WHAT THIS TASK INVOLVES ▸ Each entry should be returned exactly as written, with no pictures carried over.

[Collection entries]
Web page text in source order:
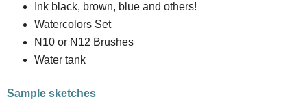
Ink black, brown, blue and others!
Watercolors Set
N10 or N12 Brushes
Water tank
Sample sketches
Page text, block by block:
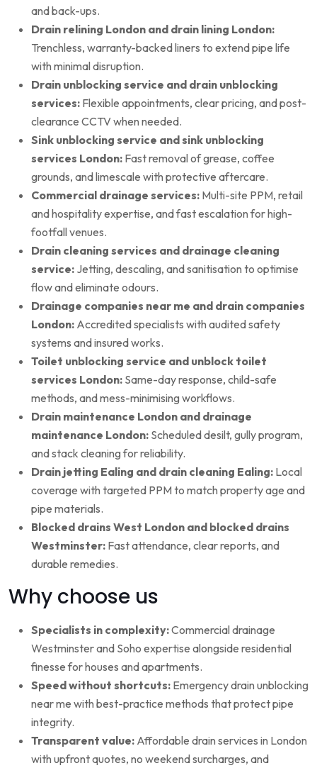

TASK OUTPUT ▸
Web page text in source order:
Ink black, brown, blue and others!
Watercolors Set
N10 or N12 Brushes
Water tank
Sample sketches
Page text, block by block:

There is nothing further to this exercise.